At these ages, children are most vulnerable to complications that can occur. The Disneyland measles outbreak of 2014-2015 caused the greatest number of infections in 20 years. It spread to seven states in the United States, Mexico and Canada.
The first case was in an unvaccinated 11-year-old. The case count for 2015 was 1,274. The Brooklyn outbreak in 2018 saw 654 measles cases. About 73% of patients were not vaccinated. The report said 125 of these patients needed hospitalization and 65 reported complications, including pneumonia and encephalitis. The largest measles outbreak in Arizona since 2000 was in 2016. Thirty-two cases were diagnosed at an Eloy detention center, according to the Arizona Department of Health Services. This was the biggest outbreak in the United States that year.

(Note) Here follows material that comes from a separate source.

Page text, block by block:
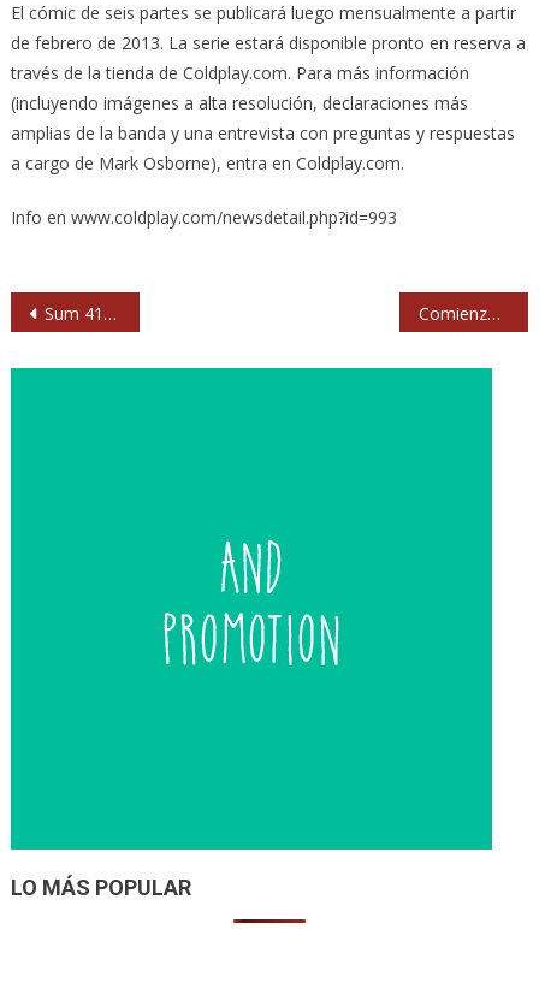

Most of the people who get measles have not been vaccinated. Here in the United States, we have the MMR (measles, mumps, and rubella) usually given at age one with the booster at age 4. When unvaccinated people travel to areas where the disease may be more prevalent, they are more likely to get sick.

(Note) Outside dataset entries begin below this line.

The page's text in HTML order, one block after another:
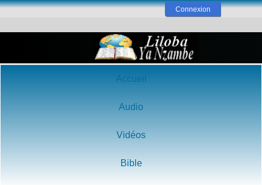
Connexion
Accueil
Audio
Vidéos
Bible
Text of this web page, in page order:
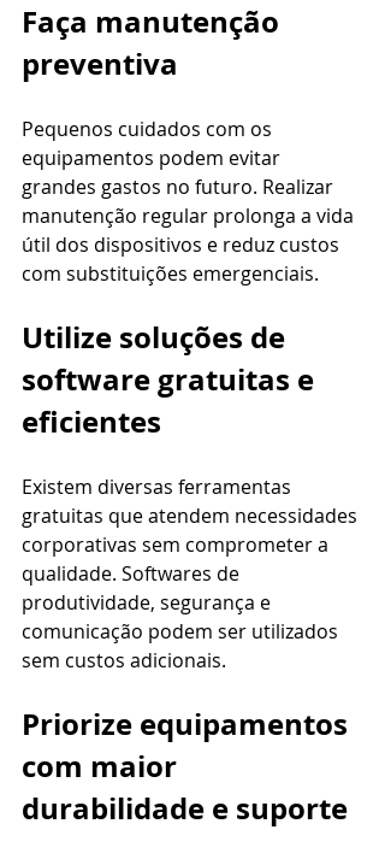
Faça manutenção
preventiva
Pequenos cuidados com os
equipamentos podem evitar
grandes gastos no futuro. Realizar
manutenção regular prolonga a vida
útil dos dispositivos e reduz custos
com substituições emergenciais.
Utilize soluções de
software gratuitas e
eficientes
Existem diversas ferramentas
gratuitas que atendem necessidades
corporativas sem comprometer a
qualidade. Softwares de
produtividade, segurança e
comunicação podem ser utilizados
sem custos adicionais.
Priorize equipamentos
com maior
durabilidade e suporte
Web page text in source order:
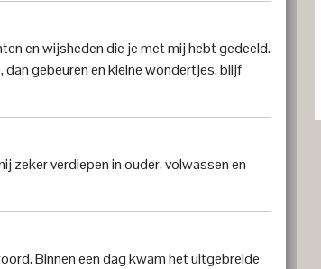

Several areas of Africa, Asia, the South Pacific and Europe harbor the measles virus. Once home, they spread it to others who also may not have been vaccinated. The anti-vaccination movement in this country is often based on misinformation and downright untrue information regarding vaccine safety. That MMR causes autism is a classic example of a fraudulent initial paper and subsequent repetition of a falsehood.

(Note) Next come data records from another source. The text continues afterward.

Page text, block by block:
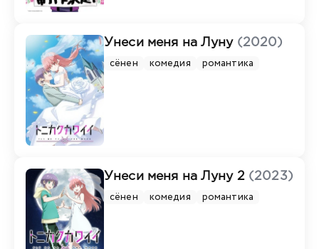
Унеси меня на Луну (2020)
сёнен комедия романтика
Унеси меня на Луну 2 (2023)
сёнен комедия романтика
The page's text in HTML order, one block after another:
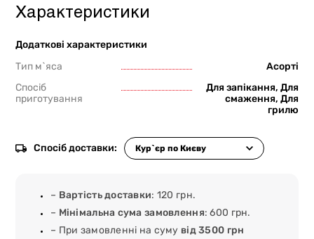
Характеристики
Додаткові характеристики
Тип м`яса
Асорті
Спосіб
приготування
Для запікання, Для
смаження, Для
грилю
Спосіб доставки:
– Вартість доставки: 120 грн.
– Мінімальна сума замовлення: 600 грн.
– При замовленні на суму від 3500 грн
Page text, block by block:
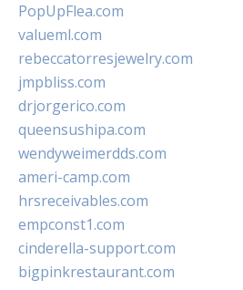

This movement has unfortunately grown and there are pockets of children at increased risk of serious illness. Kindergarteners in Marin County in California are twice as likely to be unvaccinated than other children that age. A record number of parents in California claimed “personal belief exemptions” from vaccines in 2014. That year the state recorded the most measles cases in 20 years and the highest rate of pertussis (whooping cough) in 68 years. Those statistics changed with the 2016 law mandating full immunization for all children entering public school. (Valid exemptions include some illnesses and true allergies.)
“Measles is one of the most contagious diseases on the face of the earth” said New York’s health commissioner, Dr. Oxiris Barbot, after the 2016 Brooklyn outbreak. “There may no longer be local transmission of measles in New York City, but the threat remains given other outbreaks in the U.S. and around the world. Our best defense against renewed transmission is having a well immunized city.”
Routine childhood vaccination rates are declining in some areas due to “vaccine hesitancy,” a fear that the vaccine will cause harm. Social media reinforces many false claims and contributes to the risks of resurgence of many infectious diseases. There are public health and economic consequences in unvaccinated communities. The Sept. 1, 2017, issue of JAMA Pediatrics (Journal of the American Medical Association) reported that a “5% decline in MMR coverage in the United states would result in a three-fold increase in measles cases for children ages 2 to 11 years nationally every year with an additional $2.1 million in public sector costs.”
We need to vaccinate our children and ourselves against preventable illness. When enough people are vaccinated, we create “herd immunity” to protect our most vulnerable neighbors who may not be vaccinated such as newborns and the immunocompromised. A 95% vaccination rate helps to create that community, or herd, immunity. We are currently at 90.6% in Arizona. Five cases have been documented in Arizona this year, and those patients were not vaccinated. Prevention is the key.
Mia Smitt is a longtime nurse practitioner. She writes a regular column for Tucson Local Media.